_Required action_
Repeat the entries beneath in their entirety, precisely as given.

::: Data to use

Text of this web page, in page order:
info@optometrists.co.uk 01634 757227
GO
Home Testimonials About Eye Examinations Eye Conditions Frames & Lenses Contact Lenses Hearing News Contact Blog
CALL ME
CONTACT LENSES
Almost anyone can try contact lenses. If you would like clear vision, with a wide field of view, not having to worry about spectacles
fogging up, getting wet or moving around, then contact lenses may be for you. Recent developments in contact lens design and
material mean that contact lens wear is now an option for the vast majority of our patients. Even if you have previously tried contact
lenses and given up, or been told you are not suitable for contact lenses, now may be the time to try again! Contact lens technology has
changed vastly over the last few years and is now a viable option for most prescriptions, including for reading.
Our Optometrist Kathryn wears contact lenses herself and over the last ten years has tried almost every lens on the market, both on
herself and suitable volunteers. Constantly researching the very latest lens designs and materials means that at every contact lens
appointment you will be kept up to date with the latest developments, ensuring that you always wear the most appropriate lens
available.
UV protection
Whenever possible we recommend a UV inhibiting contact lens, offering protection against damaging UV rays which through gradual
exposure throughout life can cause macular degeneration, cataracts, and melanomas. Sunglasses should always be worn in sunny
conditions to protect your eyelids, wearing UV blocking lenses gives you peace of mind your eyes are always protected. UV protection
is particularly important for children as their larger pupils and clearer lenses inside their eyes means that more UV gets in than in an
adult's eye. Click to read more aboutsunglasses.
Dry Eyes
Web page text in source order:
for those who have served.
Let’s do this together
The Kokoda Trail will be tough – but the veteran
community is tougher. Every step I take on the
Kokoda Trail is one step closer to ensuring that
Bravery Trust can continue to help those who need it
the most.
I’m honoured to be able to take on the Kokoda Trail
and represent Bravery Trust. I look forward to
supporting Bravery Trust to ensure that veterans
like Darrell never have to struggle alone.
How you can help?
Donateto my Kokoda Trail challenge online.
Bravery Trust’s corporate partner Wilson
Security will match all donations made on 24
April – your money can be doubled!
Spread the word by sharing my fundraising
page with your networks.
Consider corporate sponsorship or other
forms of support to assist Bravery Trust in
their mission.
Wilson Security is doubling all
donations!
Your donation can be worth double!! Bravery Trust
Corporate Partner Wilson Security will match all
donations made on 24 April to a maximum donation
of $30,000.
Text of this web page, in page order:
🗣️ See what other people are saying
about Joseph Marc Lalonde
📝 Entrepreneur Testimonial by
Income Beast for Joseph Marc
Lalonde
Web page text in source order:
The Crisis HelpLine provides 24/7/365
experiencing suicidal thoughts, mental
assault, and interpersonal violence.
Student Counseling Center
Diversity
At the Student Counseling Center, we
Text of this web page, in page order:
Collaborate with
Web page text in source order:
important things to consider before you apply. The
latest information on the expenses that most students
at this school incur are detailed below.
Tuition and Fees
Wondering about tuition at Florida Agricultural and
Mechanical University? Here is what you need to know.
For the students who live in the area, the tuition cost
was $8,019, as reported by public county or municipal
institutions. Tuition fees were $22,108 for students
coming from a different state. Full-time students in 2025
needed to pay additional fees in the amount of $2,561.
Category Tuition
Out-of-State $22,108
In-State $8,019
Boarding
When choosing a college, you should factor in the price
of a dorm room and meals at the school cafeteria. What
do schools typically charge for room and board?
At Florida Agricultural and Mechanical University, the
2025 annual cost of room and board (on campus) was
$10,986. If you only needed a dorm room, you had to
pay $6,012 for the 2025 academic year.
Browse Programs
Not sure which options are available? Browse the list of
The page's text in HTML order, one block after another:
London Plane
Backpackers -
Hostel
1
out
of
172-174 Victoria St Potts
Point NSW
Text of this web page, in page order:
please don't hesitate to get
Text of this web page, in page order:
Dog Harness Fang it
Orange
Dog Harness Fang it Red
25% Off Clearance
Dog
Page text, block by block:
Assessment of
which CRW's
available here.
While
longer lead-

::::::

_Expected answer_
Text of this web page, in page order:
info@optometrists.co.uk 01634 757227
GO
Home Testimonials About Eye Examinations Eye Conditions Frames & Lenses Contact Lenses Hearing News Contact Blog
CALL ME
CONTACT LENSES
Almost anyone can try contact lenses. If you would like clear vision, with a wide field of view, not having to worry about spectacles
fogging up, getting wet or moving around, then contact lenses may be for you. Recent developments in contact lens design and
material mean that contact lens wear is now an option for the vast majority of our patients. Even if you have previously tried contact
lenses and given up, or been told you are not suitable for contact lenses, now may be the time to try again! Contact lens technology has
changed vastly over the last few years and is now a viable option for most prescriptions, including for reading.
Our Optometrist Kathryn wears contact lenses herself and over the last ten years has tried almost every lens on the market, both on
herself and suitable volunteers. Constantly researching the very latest lens designs and materials means that at every contact lens
appointment you will be kept up to date with the latest developments, ensuring that you always wear the most appropriate lens
available.
UV protection
Whenever possible we recommend a UV inhibiting contact lens, offering protection against damaging UV rays which through gradual
exposure throughout life can cause macular degeneration, cataracts, and melanomas. Sunglasses should always be worn in sunny
conditions to protect your eyelids, wearing UV blocking lenses gives you peace of mind your eyes are always protected. UV protection
is particularly important for children as their larger pupils and clearer lenses inside their eyes means that more UV gets in than in an
adult's eye. Click to read more aboutsunglasses.
Dry Eyes
Web page text in source order:
for those who have served.
Let’s do this together
The Kokoda Trail will be tough – but the veteran
community is tougher. Every step I take on the
Kokoda Trail is one step closer to ensuring that
Bravery Trust can continue to help those who need it
the most.
I’m honoured to be able to take on the Kokoda Trail
and represent Bravery Trust. I look forward to
supporting Bravery Trust to ensure that veterans
like Darrell never have to struggle alone.
How you can help?
Donateto my Kokoda Trail challenge online.
Bravery Trust’s corporate partner Wilson
Security will match all donations made on 24
April – your money can be doubled!
Spread the word by sharing my fundraising
page with your networks.
Consider corporate sponsorship or other
forms of support to assist Bravery Trust in
their mission.
Wilson Security is doubling all
donations!
Your donation can be worth double!! Bravery Trust
Corporate Partner Wilson Security will match all
donations made on 24 April to a maximum donation
of $30,000.
Text of this web page, in page order:
🗣️ See what other people are saying
about Joseph Marc Lalonde
📝 Entrepreneur Testimonial by
Income Beast for Joseph Marc
Lalonde
Web page text in source order:
The Crisis HelpLine provides 24/7/365
experiencing suicidal thoughts, mental
assault, and interpersonal violence.
Student Counseling Center
Diversity
At the Student Counseling Center, we
Text of this web page, in page order:
Collaborate with
Web page text in source order:
important things to consider before you apply. The
latest information on the expenses that most students
at this school incur are detailed below.
Tuition and Fees
Wondering about tuition at Florida Agricultural and
Mechanical University? Here is what you need to know.
For the students who live in the area, the tuition cost
was $8,019, as reported by public county or municipal
institutions. Tuition fees were $22,108 for students
coming from a different state. Full-time students in 2025
needed to pay additional fees in the amount of $2,561.
Category Tuition
Out-of-State $22,108
In-State $8,019
Boarding
When choosing a college, you should factor in the price
of a dorm room and meals at the school cafeteria. What
do schools typically charge for room and board?
At Florida Agricultural and Mechanical University, the
2025 annual cost of room and board (on campus) was
$10,986. If you only needed a dorm room, you had to
pay $6,012 for the 2025 academic year.
Browse Programs
Not sure which options are available? Browse the list of
The page's text in HTML order, one block after another:
London Plane
Backpackers -
Hostel
1
out
of
172-174 Victoria St Potts
Point NSW
Text of this web page, in page order:
please don't hesitate to get
Text of this web page, in page order:
Dog Harness Fang it
Orange
Dog Harness Fang it Red
25% Off Clearance
Dog
Page text, block by block:
Assessment of
which CRW's
available here.
While
longer lead-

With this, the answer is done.